**What to do**
Would you repeat the data below exactly, taking out the images?

Items listed in a dataset
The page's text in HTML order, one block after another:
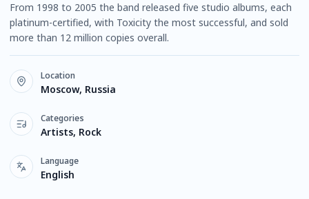
From 1998 to 2005 the band released five studio albums, each
platinum-certified, with Toxicity the most successful, and sold
more than 12 million copies overall.
Location
Moscow, Russia
Categories
Artists, Rock
Language
English
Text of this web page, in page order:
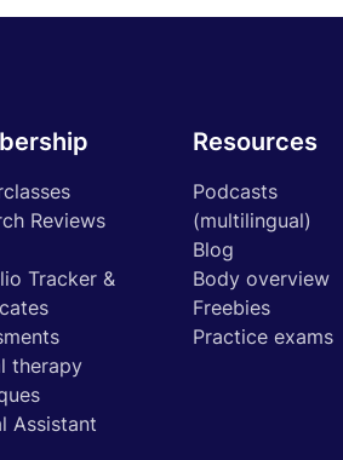
Reviews
Tracker &
therapy
Assistant
Resources
Podcasts
(multilingual)
Blog
Body overview
Freebies
Practice exams
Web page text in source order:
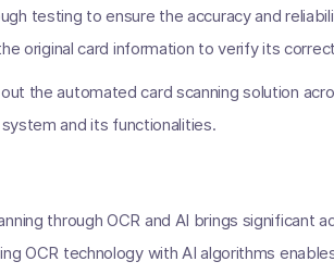
testing to ensure the accuracy and
original card information to verify its
the automated card scanning solution
and its functionalities.
through OCR and AI brings significant
OCR technology with AI algorithms
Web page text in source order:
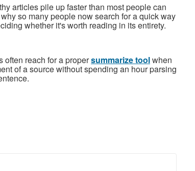
articles pile up faster than most people can
so many people now search for a quick way
whether it's worth reading in its entirety.
often reach for a propersummarize toolwhen
of a source without spending an hour parsing
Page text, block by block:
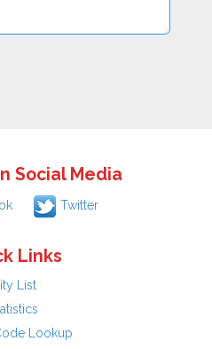
Social Media
Twitter
Links
List
Lookup
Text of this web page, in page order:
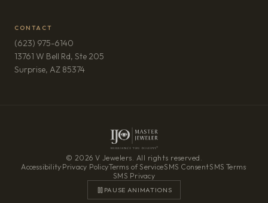
CONTACT
(623) 975-6140
13761 W Bell Rd, Ste 205
Surprise, AZ 85374(opens in new tab)
© 2026 V Jewelers. All rights reserved.
Accessibility·Privacy Policy·Terms of Service·SMS Consent·SMS Terms·
SMS Privacy
PAUSE ANIMATIONS
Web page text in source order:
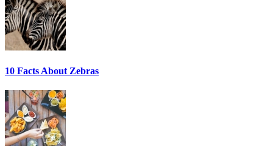
10 Facts About Zebras
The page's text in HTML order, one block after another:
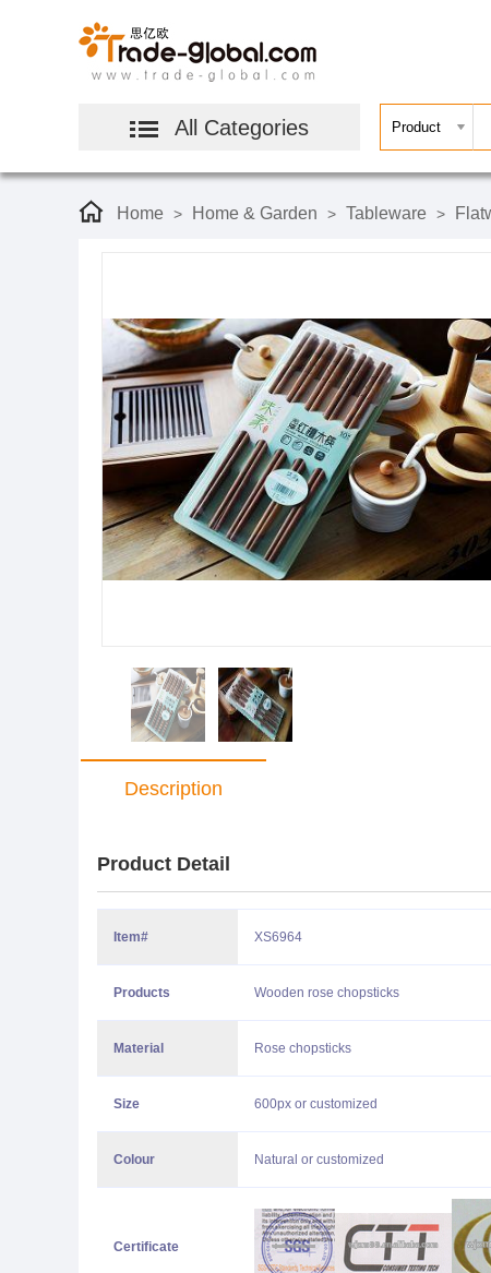
All Categories
Home > Home & Garden > Tableware >
Description
Product Detail
Item# XS6964
Products Wooden rose chopsticks
Material Rose chopsticks
Size 600px or customized
Colour Natural or customized
Certificate
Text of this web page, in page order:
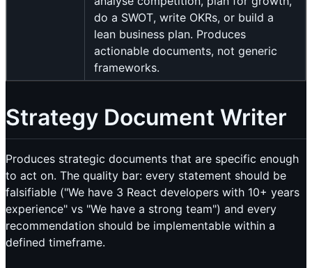
do a SWOT, write OKRs, or build a
lean business plan. Produces
actionable documents, not generic
frameworks.
Strategy Document Writer
Produces strategic documents that are specific enough
to act on. The quality bar: every statement should be
falsifiable ("We have 3 React developers with 10+ years
experience" vs "We have a strong team") and every
recommendation should be implementable within a
defined timeframe.
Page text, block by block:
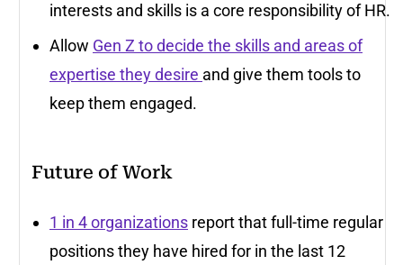
interests and skills is a core responsibility of HR.
Allow Gen Z to decide the skills and areas of
expertise they desire and give them tools to
keep them engaged.
Future of Work
1 in 4 organizations report that full-time regular
positions they have hired for in the last 12
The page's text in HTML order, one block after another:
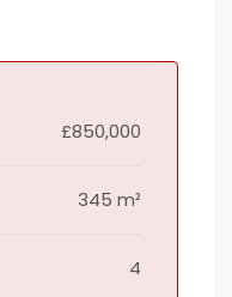
£850,000
345 m²
4
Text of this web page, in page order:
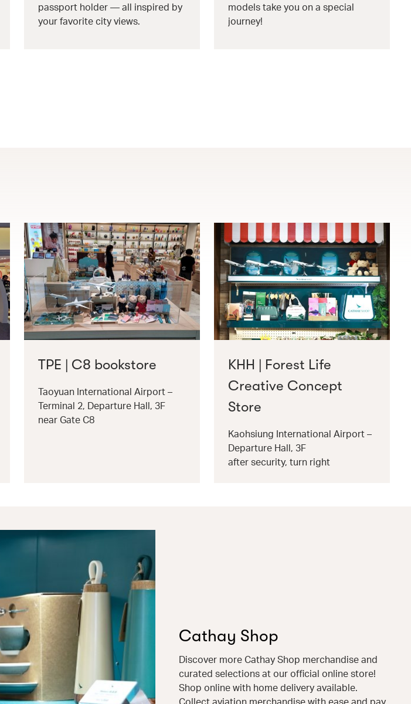
passport holder — all inspired by
your favorite city views.
models take you on a special
journey!
TPE | C8 bookstore
Taoyuan International Airport –
Terminal 2, Departure Hall, 3F
near Gate C8
KHH | Forest Life
Creative Concept
Store
Kaohsiung International Airport –
Departure Hall, 3F
after security, turn right
Cathay Shop
Discover more Cathay Shop merchandise and
curated selections at our official online store!
Shop online with home delivery available.
Collect aviation merchandise with ease and pay
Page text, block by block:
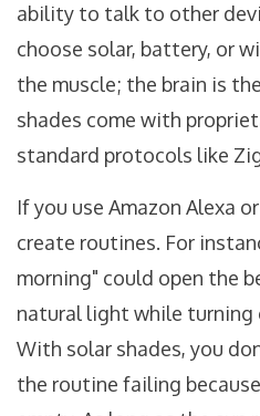
ability to talk to other
choose solar, battery, or
the muscle; the brain is
shades come with
standard protocols like
If you use Amazon Alexa or
create routines. For
morning" could open the
natural light while turning
With solar shades, you
the routine failing
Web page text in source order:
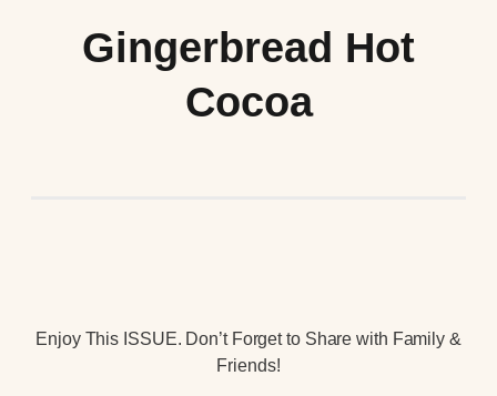
Gingerbread Hot
Cocoa
Enjoy This ISSUE. Don’t Forget to Share with Family &
Friends!
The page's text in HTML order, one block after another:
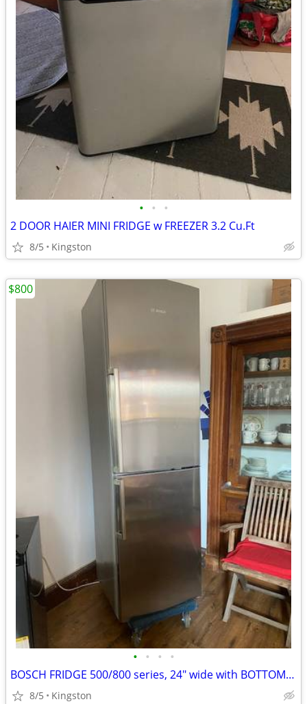
• • •
2 DOOR HAIER MINI FRIDGE w FREEZER 3.2 Cu.Ft
8/5 Kingston
• • • •
BOSCH FRIDGE 500/800 series, 24" wide with BOTTOM FREEZER
8/5 Kingston
$800
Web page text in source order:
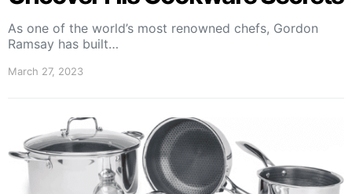
As one of the world’s most renowned chefs, Gordon
Ramsay has built…
March 27, 2023
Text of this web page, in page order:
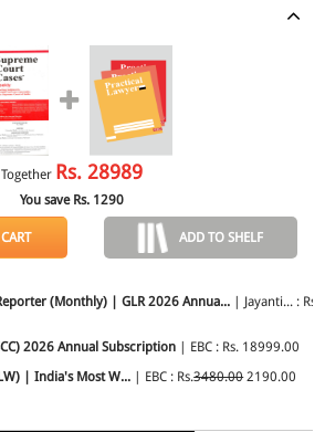
Together Rs. 28989
You save Rs. 1290
ADD TO SHELF
(Monthly) | GLR 2026 Annua... | Jayanti... : Rs.
2026 Annual Subscription | EBC : Rs. 18999.00
| India's Most W... | EBC : Rs.3480.002190.00
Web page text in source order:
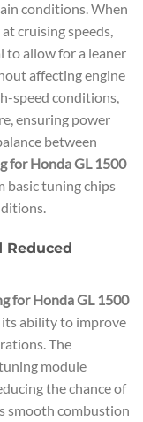
conditions. When
cruising speeds,
to allow for a leaner
affecting engine
speed conditions,
ensuring power
between
for Honda GL 1500
basic tuning chips
Reduced
for Honda GL 1500
ability to improve
The
module
the chance of
smooth combustion
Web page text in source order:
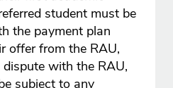
student must be
the payment plan
offer from the RAU,
with the RAU,
subject to any
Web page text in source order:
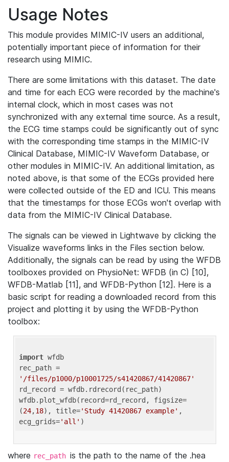
Usage Notes
This module provides MIMIC-IV users an additional,
potentially important piece of information for their
research using MIMIC.
There are some limitations with this dataset. The date
and time for each ECG were recorded by the machine's
internal clock, which in most cases was not
synchronized with any external time source. As a result,
the ECG time stamps could be significantly out of sync
with the corresponding time stamps in the MIMIC-IV
Clinical Database, MIMIC-IV Waveform Database, or
other modules in MIMIC-IV. An additional limitation, as
noted above, is that some of the ECGs provided here
were collected outside of the ED and ICU. This means
that the timestamps for those ECGs won't overlap with
data from the MIMIC-IV Clinical Database.
The signals can be viewed in Lightwave by clicking the
Visualize waveforms links in the Files section below.
Additionally, the signals can be read by using the WFDB
toolboxes provided on PhysioNet: WFDB (in C) [10],
WFDB-Matlab [11], and WFDB-Python [12]. Here is a
basic script for reading a downloaded record from this
project and plotting it by using the WFDB-Python
toolbox:
import wfdb
'/files/p1000/p10001725/s41420867/41420867'
rd_record = wfdb.rdrecord(rec_path)
wfdb.plot_wfdb(record=rd_record, figsize=
(24,18), title='Study 41420867 example' ,
ecg_grids='all'
where rec_path is the path to the name of the .hea
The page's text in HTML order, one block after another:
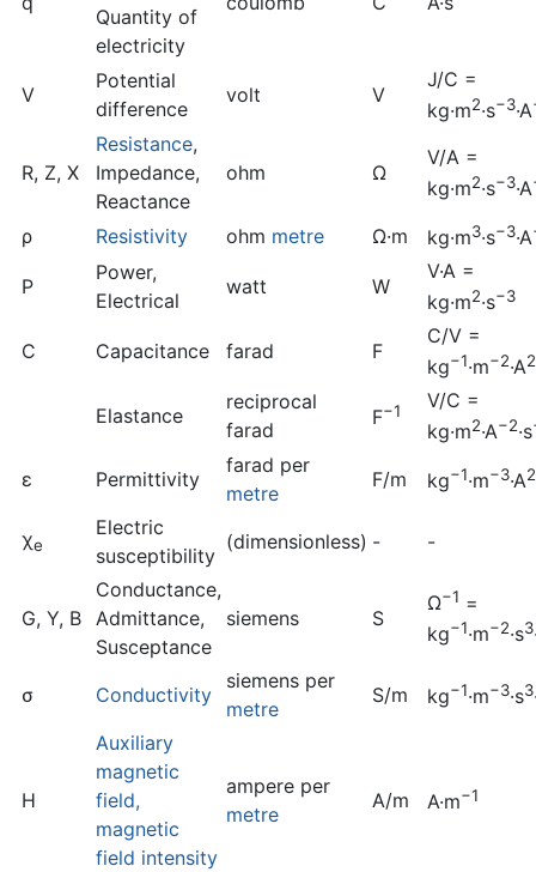
Quantity of
electricity
V
Potential
difference
volt V
J/C =
kg·m2·s−3·A
R, Z, X
Resistance,
Impedance,
Reactance
ohm Ω
V/A =
kg·m2·s−3·A
ρ Resistivity ohm metre Ω·m kg·m3·s−3·A
P
Power,
Electrical
watt W
V·A =
kg·m2·s−3
C Capacitance farad F
C/V =
kg−1·m−2·A2
Elastance
reciprocal
farad
F−1
V/C =
kg·m2·A−2·s
ε Permittivity
farad per
metre
F/m kg−1·m−3·A2
χe
Electric
susceptibility
(dimensionless) - -
G, Y, B
Conductance,
Admittance,
Susceptance
siemens S
Ω−1 =
kg−1·m−2·s3
σ Conductivity
siemens per
metre
S/m kg−1·m−3·s3
H
Auxiliary
magnetic
field,
magnetic
field intensity
ampere per
metre
A/m A·m−1
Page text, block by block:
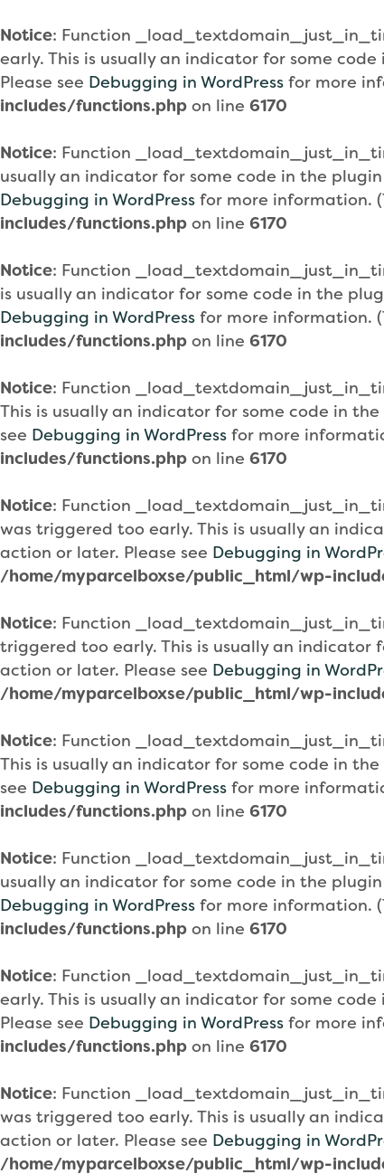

**Answer box**
The page's text in HTML order, one block after another:
From 1998 to 2005 the band released five studio albums, each
platinum-certified, with Toxicity the most successful, and sold
more than 12 million copies overall.
Location
Moscow, Russia
Categories
Artists, Rock
Language
English
Text of this web page, in page order:
Reviews
Tracker &
therapy
Assistant
Resources
Podcasts
(multilingual)
Blog
Body overview
Freebies
Practice exams
Web page text in source order:
testing to ensure the accuracy and
original card information to verify its
the automated card scanning solution
and its functionalities.
through OCR and AI brings significant
OCR technology with AI algorithms
Web page text in source order:
articles pile up faster than most people can
so many people now search for a quick way
whether it's worth reading in its entirety.
often reach for a propersummarize toolwhen
of a source without spending an hour parsing
Page text, block by block:
Social Media
Twitter
Links
List
Lookup
Text of this web page, in page order:
CONTACT
(623) 975-6140
13761 W Bell Rd, Ste 205
Surprise, AZ 85374(opens in new tab)
© 2026 V Jewelers. All rights reserved.
Accessibility·Privacy Policy·Terms of Service·SMS Consent·SMS Terms·
SMS Privacy
PAUSE ANIMATIONS
Web page text in source order:
10 Facts About Zebras
The page's text in HTML order, one block after another:
All Categories
Home > Home & Garden > Tableware >
Description
Product Detail
Item# XS6964
Products Wooden rose chopsticks
Material Rose chopsticks
Size 600px or customized
Colour Natural or customized
Certificate
Text of this web page, in page order:
do a SWOT, write OKRs, or build a
lean business plan. Produces
actionable documents, not generic
frameworks.
Strategy Document Writer
Produces strategic documents that are specific enough
to act on. The quality bar: every statement should be
falsifiable ("We have 3 React developers with 10+ years
experience" vs "We have a strong team") and every
recommendation should be implementable within a
defined timeframe.
Page text, block by block:
interests and skills is a core responsibility of HR.
Allow Gen Z to decide the skills and areas of
expertise they desire and give them tools to
keep them engaged.
Future of Work
1 in 4 organizations report that full-time regular
positions they have hired for in the last 12
The page's text in HTML order, one block after another:
£850,000
345 m²
4
Text of this web page, in page order:
passport holder — all inspired by
your favorite city views.
models take you on a special
journey!
TPE | C8 bookstore
Taoyuan International Airport –
Terminal 2, Departure Hall, 3F
near Gate C8
KHH | Forest Life
Creative Concept
Store
Kaohsiung International Airport –
Departure Hall, 3F
after security, turn right
Cathay Shop
Discover more Cathay Shop merchandise and
curated selections at our official online store!
Shop online with home delivery available.
Collect aviation merchandise with ease and pay
Page text, block by block:
ability to talk to other
choose solar, battery, or
the muscle; the brain is
shades come with
standard protocols like
If you use Amazon Alexa or
create routines. For
morning" could open the
natural light while turning
With solar shades, you
the routine failing
Web page text in source order:
Gingerbread Hot
Cocoa
Enjoy This ISSUE. Don’t Forget to Share with Family &
Friends!
The page's text in HTML order, one block after another:
• • •
2 DOOR HAIER MINI FRIDGE w FREEZER 3.2 Cu.Ft
8/5 Kingston
• • • •
BOSCH FRIDGE 500/800 series, 24" wide with BOTTOM FREEZER
8/5 Kingston
$800
Web page text in source order:
As one of the world’s most renowned chefs, Gordon
Ramsay has built…
March 27, 2023
Text of this web page, in page order:
Together Rs. 28989
You save Rs. 1290
ADD TO SHELF
(Monthly) | GLR 2026 Annua... | Jayanti... : Rs.
2026 Annual Subscription | EBC : Rs. 18999.00
| India's Most W... | EBC : Rs.3480.002190.00
Web page text in source order:
conditions. When
cruising speeds,
to allow for a leaner
affecting engine
speed conditions,
ensuring power
between
for Honda GL 1500
basic tuning chips
Reduced
for Honda GL 1500
ability to improve
The
module
the chance of
smooth combustion
Web page text in source order:
student must be
the payment plan
offer from the RAU,
with the RAU,
subject to any
Web page text in source order:
Usage Notes
This module provides MIMIC-IV users an additional,
potentially important piece of information for their
research using MIMIC.
There are some limitations with this dataset. The date
and time for each ECG were recorded by the machine's
internal clock, which in most cases was not
synchronized with any external time source. As a result,
the ECG time stamps could be significantly out of sync
with the corresponding time stamps in the MIMIC-IV
Clinical Database, MIMIC-IV Waveform Database, or
other modules in MIMIC-IV. An additional limitation, as
noted above, is that some of the ECGs provided here
were collected outside of the ED and ICU. This means
that the timestamps for those ECGs won't overlap with
data from the MIMIC-IV Clinical Database.
The signals can be viewed in Lightwave by clicking the
Visualize waveforms links in the Files section below.
Additionally, the signals can be read by using the WFDB
toolboxes provided on PhysioNet: WFDB (in C) [10],
WFDB-Matlab [11], and WFDB-Python [12]. Here is a
basic script for reading a downloaded record from this
project and plotting it by using the WFDB-Python
toolbox:
import wfdb
'/files/p1000/p10001725/s41420867/41420867'
rd_record = wfdb.rdrecord(rec_path)
wfdb.plot_wfdb(record=rd_record, figsize=
(24,18), title='Study 41420867 example' ,
ecg_grids='all'
where rec_path is the path to the name of the .hea
The page's text in HTML order, one block after another:
Quantity of
electricity
V
Potential
difference
volt V
J/C =
kg·m2·s−3·A
R, Z, X
Resistance,
Impedance,
Reactance
ohm Ω
V/A =
kg·m2·s−3·A
ρ Resistivity ohm metre Ω·m kg·m3·s−3·A
P
Power,
Electrical
watt W
V·A =
kg·m2·s−3
C Capacitance farad F
C/V =
kg−1·m−2·A2
Elastance
reciprocal
farad
F−1
V/C =
kg·m2·A−2·s
ε Permittivity
farad per
metre
F/m kg−1·m−3·A2
χe
Electric
susceptibility
(dimensionless) - -
G, Y, B
Conductance,
Admittance,
Susceptance
siemens S
Ω−1 =
kg−1·m−2·s3
σ Conductivity
siemens per
metre
S/m kg−1·m−3·s3
H
Auxiliary
magnetic
field,
magnetic
field intensity
ampere per
metre
A/m A·m−1
Page text, block by block:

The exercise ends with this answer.